Here you also see the nice info from the debugger (started with “%debug” in a cell):

> <ipython-input-199-b9616952fd70>(3)accuracy_np()
      1 def accuracy_np(preds, targs):
      2     preds = np.argmax(preds, 1)
----> 3     return np.mean(to_np((preds==targs))) # (preds==targs).mean()

ipdb> p preds
tensor([14, 17,  2, 14, 14,  6, 13,  8,  2,  9, 15,  6, 17,  7, 12,  0, 14, 14,
         7, 19,  1, 14, 14, 13, 14, 14, 14,  6,  9, 18, 13,  0,  2,  6, 18, 11,
        14,  6,  0, 10,  6, 13, 12, 14,  3, 13, 14,  7, 14, 13,  9, 14, 13,  2,
        14, 11,  6,  0,  2,  2,  2, 14, 14,  9])
ipdb> p targs
tensor([14, 17,  2, 14, 14,  5, 13, 10,  2,  9, 15,  6,  8,  7, 12,  0, 14, 14,
         7, 19,  1, 14, 14, 13, 14, 14, 14,  5,  9, 18, 13,  0,  2,  6, 18, 11,
        14,  3,  0, 10,  6, 13, 12, 14,  3, 13, 14,  7, 12, 13,  9, 14,  1,  2,
        14, 11,  6,  0,  2,  2,  2, 17, 14,  9], device='cuda:0')
ipdb> p preds==targs
*** RuntimeError: Expected object of type torch.LongTensor but found type torch.cuda.LongTensor for argument #2 'other'
ipdb> p preds==targs.cpu()
tensor([1, 1, 1, 1, 1, 0, 1, 0, 1, 1, 1, 1, 0, 1, 1, 1, 1, 1, 1, 1, 1, 1, 1, 1,
        1, 1, 1, 0, 1, 1, 1, 1, 1, 1, 1, 1, 1, 0, 1, 1, 1, 1, 1, 1, 1, 1, 1, 1,
        0, 1, 1, 1, 0, 1, 1, 1, 1, 1, 1, 1, 1, 0, 1, 1], dtype=torch.uint8)
ipdb> p to_np(preds==targs.cpu())
array([1, 1, 1, 1, 1, 0, 1, 0, 1, 1, 1, 1, 0, 1, 1, 1, 1, 1, 1, 1, 1, 1, 1, 1, 1, 1, 1, 0, 1, 1, 1, 1, 1, 1,
       1, 1, 1, 0, 1, 1, 1, 1, 1, 1, 1, 1, 1, 1, 0, 1, 1, 1, 0, 1, 1, 1, 1, 1, 1, 1, 1, 0, 1, 1], dtype=uint8)
ipdb> p np.mean(to_np((preds==targs.cpu())))
0.875
ipdb> q

Maybe the debugging overview helps somebody not familiar with it.

Best regards
Michael

2 Likes

Around 20:36 I was looking at the head_reg4 and was wondering why we output 256 features from the Linear layer. Could someone explain or refer me to a source on how I go about choosing input and output features please?

This helped me a lot.
Thank you!!!

I got the same error multiple times. I have to replace .cpu() to .cuda() at every line to get rid of the error.

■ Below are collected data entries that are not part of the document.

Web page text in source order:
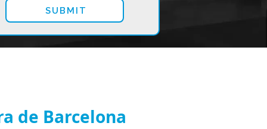
de Barcelona
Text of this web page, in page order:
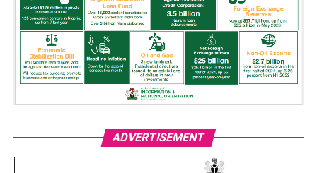
ADVERTISEMENT
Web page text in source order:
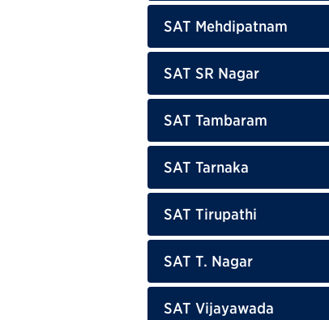
SAT Mehdipatnam
SAT SR Nagar
SAT Tambaram
SAT Tarnaka
SAT Tirupathi
SAT T. Nagar
SAT Vijayawada
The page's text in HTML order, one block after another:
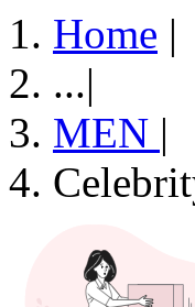
Home |
...|
MEN |
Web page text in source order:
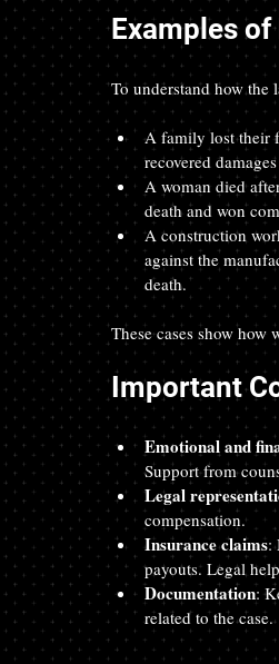
Examples
To understand how the
A family lost their
recovered
A woman died
death and won
A construction
against the
death.
These cases show
Important
Emotional and
Support from
Legal
compensation.
Insurance claims:
payouts. Legal
Documentation:
related to the case.
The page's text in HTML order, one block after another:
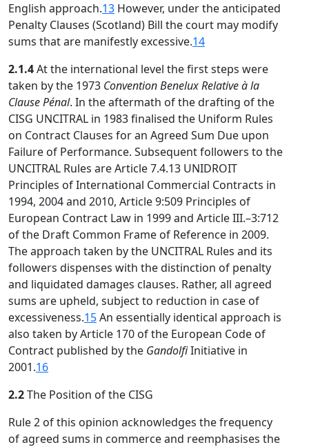
English approach.13 However, under the anticipated
Penalty Clauses (Scotland) Bill the court may modify
sums that are manifestly excessive.14
2.1.4At the international level the first steps were
taken by the 1973 Convention Benelux Relative à la
Clause Pénal. In the aftermath of the drafting of the
CISG UNCITRAL in 1983 finalised the Uniform Rules
on Contract Clauses for an Agreed Sum Due upon
Failure of Performance. Subsequent followers to the
UNCITRAL Rules are Article 7.4.13 UNIDROIT
Principles of International Commercial Contracts in
1994, 2004 and 2010, Article 9:509 Principles of
European Contract Law in 1999 and Article III.–3:712
of the Draft Common Frame of Reference in 2009.
The approach taken by the UNCITRAL Rules and its
followers dispenses with the distinction of penalty
and liquidated damages clauses. Rather, all agreed
sums are upheld, subject to reduction in case of
excessiveness.15An essentially identical approach is
also taken by Article 170 of the European Code of
Contract published by the GandolfiInitiative in
2001.16
2.2The Position of the CISG
Rule 2 of this opinion acknowledges the frequency
of agreed sums in commerce and reemphasises the
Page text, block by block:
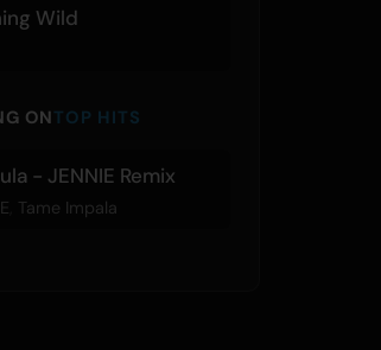
Wild
ONTOP HITS
- JENNIE Remix
Tame Impala
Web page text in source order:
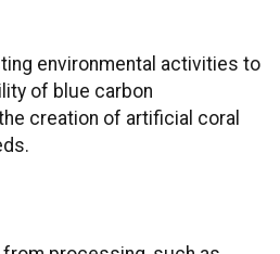
environmental activities to
of blue carbon
creation of artificial coral
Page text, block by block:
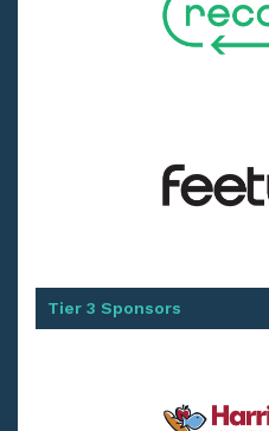
Tier 3 Sponsors
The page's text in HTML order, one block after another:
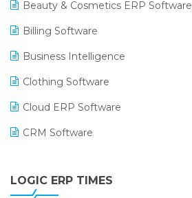
Beauty & Cosmetics ERP Software
Billing Software
Business Intelligence
Clothing Software
Cloud ERP Software
CRM Software
Digital Receipts
LOGIC ERP TIMES
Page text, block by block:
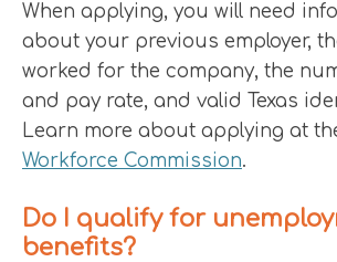
When applying, you will need
about your previous employer,
worked for the company, the
and pay rate, and valid Texas
Learn more about applying at
Workforce Commission.
Do I qualify for
benefits?
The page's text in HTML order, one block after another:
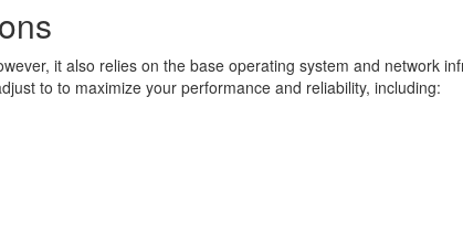
it also relies on the base operating system and network
to to maximize your performance and reliability, including:
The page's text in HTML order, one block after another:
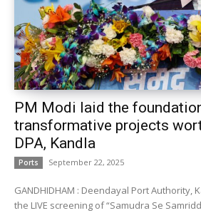
PM Modi laid the
transformative projects
DPA, Kandla
Ports September 22, 2025
GANDHIDHAM : Deendayal Port Authority,
the LIVE screening of “Samudra Se
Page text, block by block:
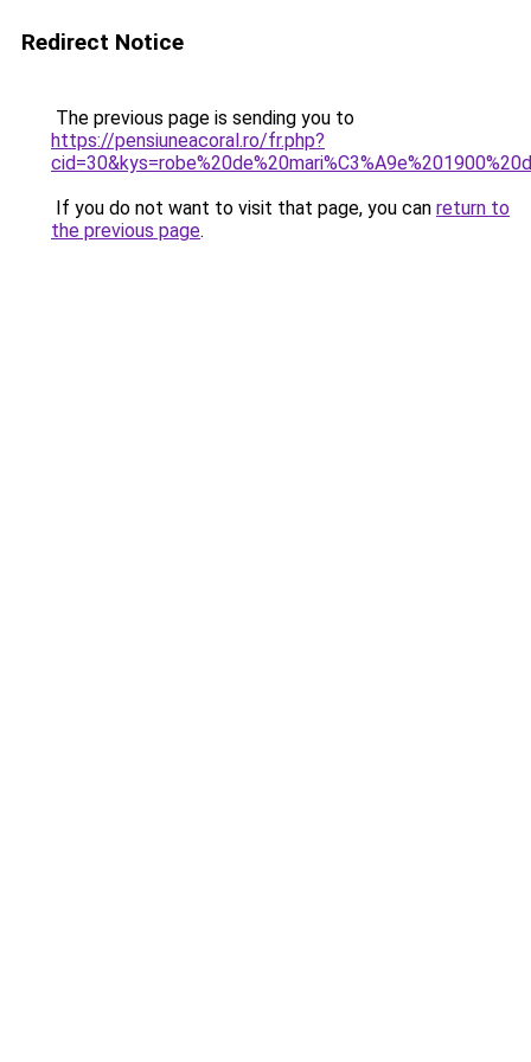
Redirect Notice
The previous page is sending you to
https://pensiuneacoral.ro/fr.php?
If you do not want to visit that page, you can return to
the previous page.
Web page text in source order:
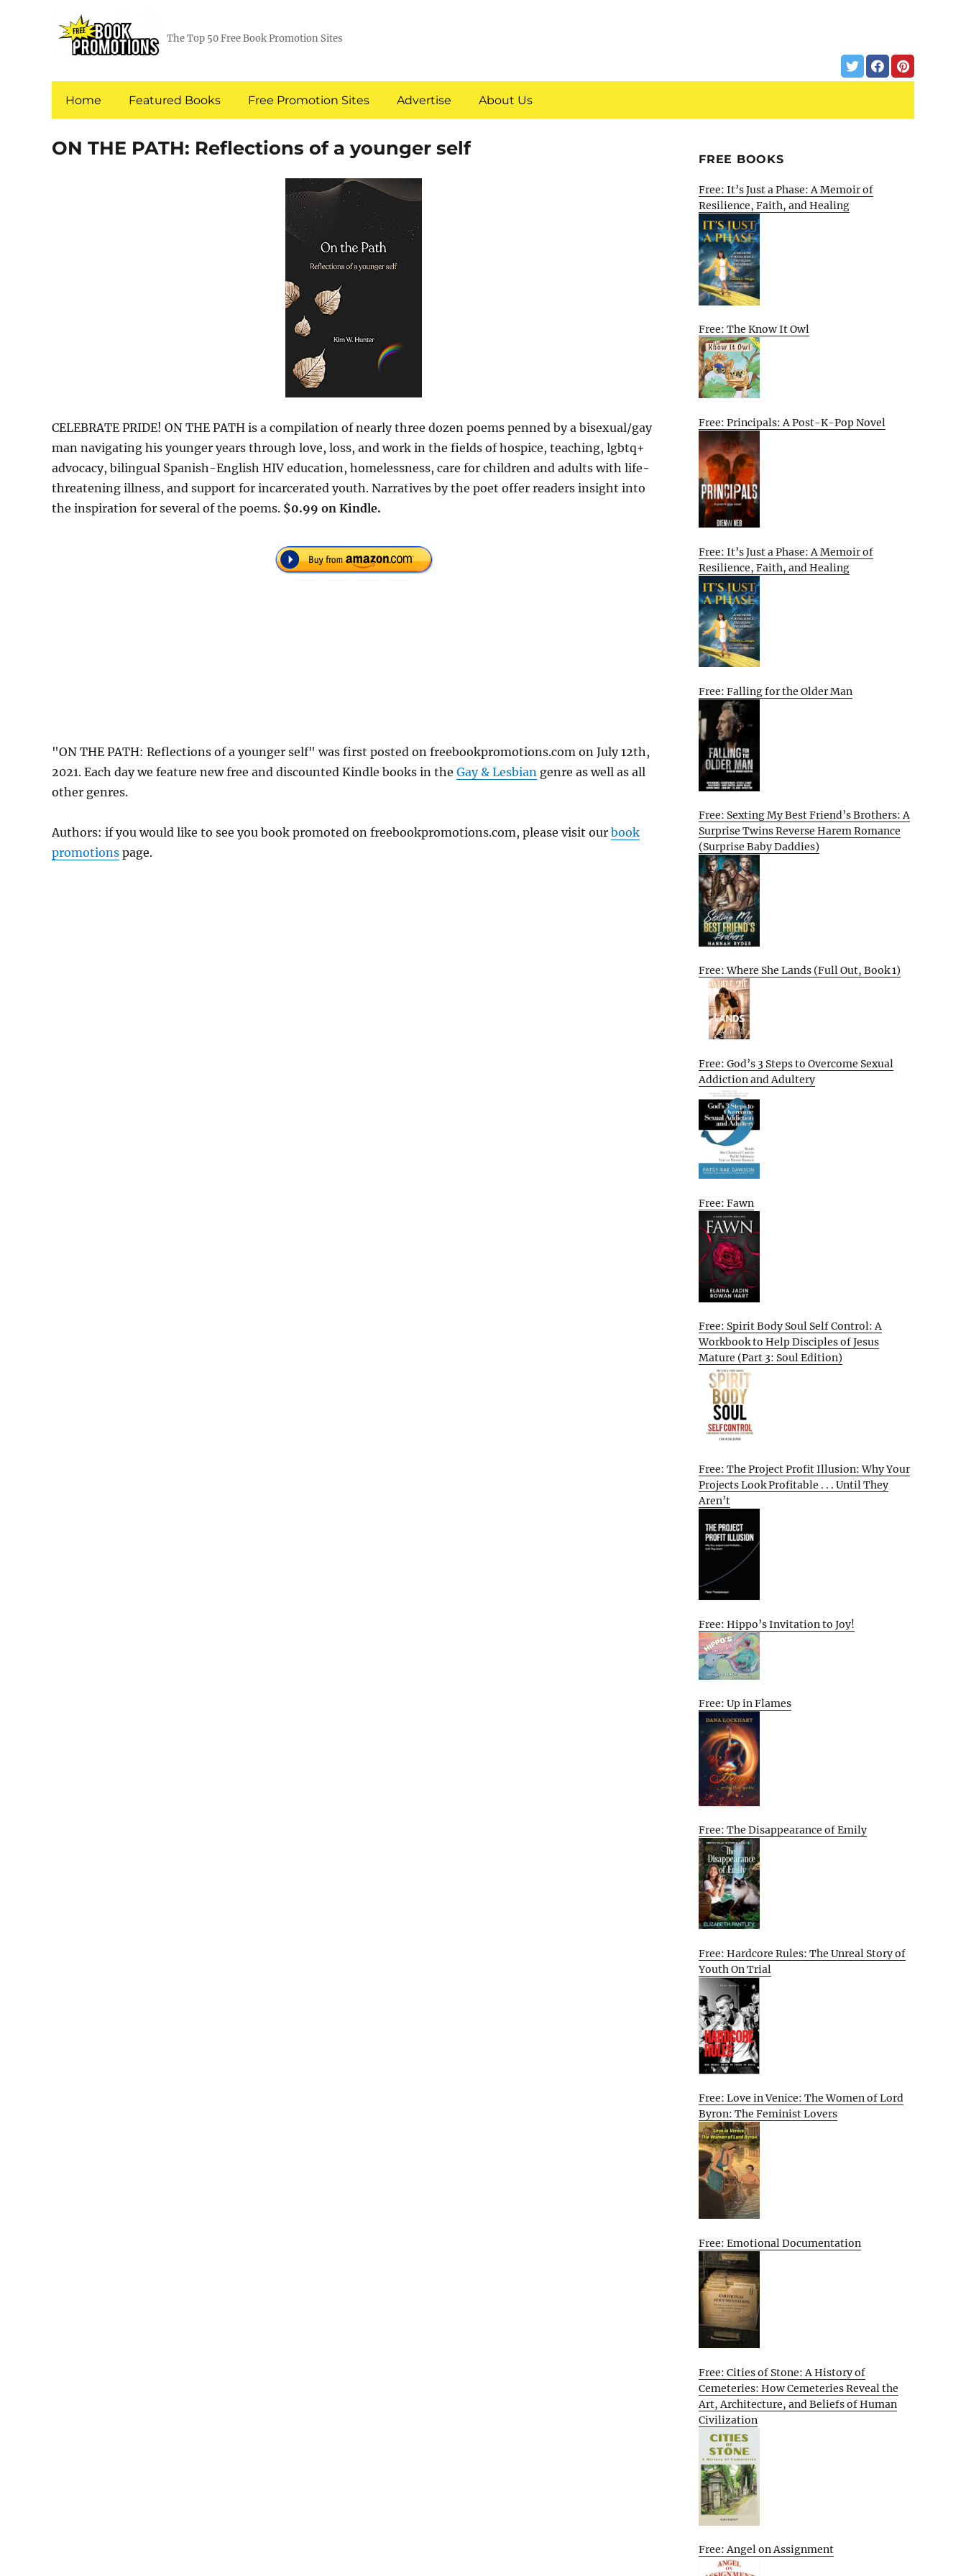
The Top 50 Free Book Promotion Sites
Home Featured Books Free Promotion Sites Advertise About Us
ON THE PATH: Reflections of a younger self
CELEBRATE PRIDE! ON THE PATH is a compilation of nearly three dozen poems penned by a bisexual/gay
man navigating his younger years through love, loss, and work in the fields of hospice, teaching, lgbtq+
advocacy, bilingual Spanish-English HIV education, homelessness, care for children and adults with life-
threatening illness, and support for incarcerated youth. Narratives by the poet offer readers insight into
the inspiration for several of the poems. $0.99 on Kindle.
"ON THE PATH: Reflections of a younger self" was first posted on freebookpromotions.com on July 12th,
2021. Each day we feature new free and discounted Kindle books in the Gay & Lesbian genre as well as all
other genres.
Authors: if you would like to see you book promoted on freebookpromotions.com, please visit our book
promotions page.
FREE BOOKS
Free: It’s Just a Phase: A Memoir of
Resilience, Faith, and Healing
Free: The Know It Owl
Free: Principals: A Post-K-Pop Novel
Free: It’s Just a Phase: A Memoir of
Resilience, Faith, and Healing
Free: Falling for the Older Man
Free: Sexting My Best Friend’s Brothers: A
Surprise Twins Reverse Harem Romance
(Surprise Baby Daddies)
Free: Where She Lands (Full Out, Book 1)
Free: God’s 3 Steps to Overcome Sexual
Addiction and Adultery
Free: Fawn
Free: Spirit Body Soul Self Control: A
Workbook to Help Disciples of Jesus
Mature (Part 3: Soul Edition)
Free: The Project Profit Illusion: Why Your
Projects Look Profitable . . . Until They
Aren’t
Free: Hippo’s Invitation to Joy!
Free: Up in Flames
Free: The Disappearance of Emily
Free: Hardcore Rules: The Unreal Story of
Youth On Trial
Free: Love in Venice: The Women of Lord
Byron: The Feminist Lovers
Free: Emotional Documentation
Free: Cities of Stone: A History of
Cemeteries: How Cemeteries Reveal the
Art, Architecture, and Beliefs of Human
Civilization
Free: Angel on Assignment
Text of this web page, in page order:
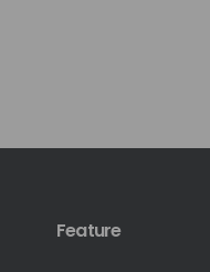
Feature
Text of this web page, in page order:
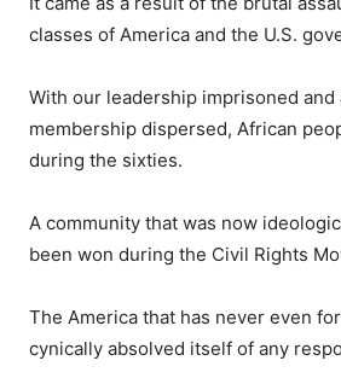
classes of America and the U.S.
With our leadership imprisoned
membership dispersed, African
during the sixties.
A community that was now
been won during the Civil Rights
The America that has never even
cynically absolved itself of any
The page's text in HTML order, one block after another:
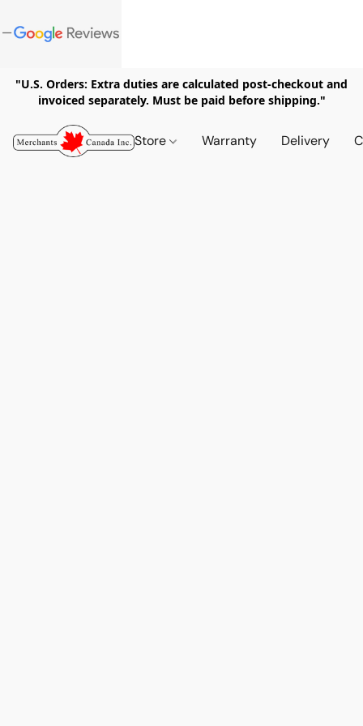
"U.S. Orders: Extra duties are calculated post-checkout and
invoiced separately. Must be paid before shipping."
Store Warranty Delivery
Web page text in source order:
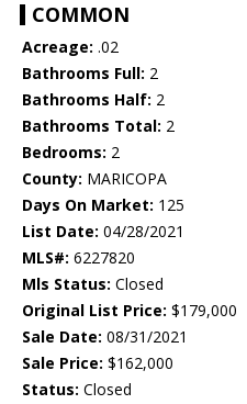
COMMON
Acreage: .02
Bathrooms Full: 2
Bathrooms Half: 2
Bathrooms Total: 2
Bedrooms: 2
County: MARICOPA
Days On Market: 125
List Date: 04/28/2021
MLS#: 6227820
Mls Status: Closed
Original List Price: $179,000
Sale Date: 08/31/2021
Sale Price: $162,000
Status: Closed
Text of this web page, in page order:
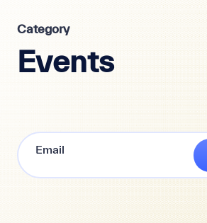
Category
Events
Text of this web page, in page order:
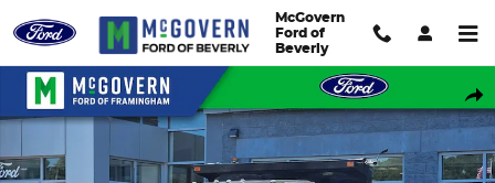
McGovern
Ford of
Beverly
New 2026 Ford F-350SD Super Cab Chassis XL Truck Super Cab
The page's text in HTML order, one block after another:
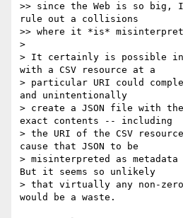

For multibox detection, when we one-hot encode the labels, if the ground truth is only background the vector will be full of zeros, so any vector of activations will give a cross entropy loss of zero… isn’t that a big problem ?

@ guptapankaj1993 I am having the same problem, did you find any solution?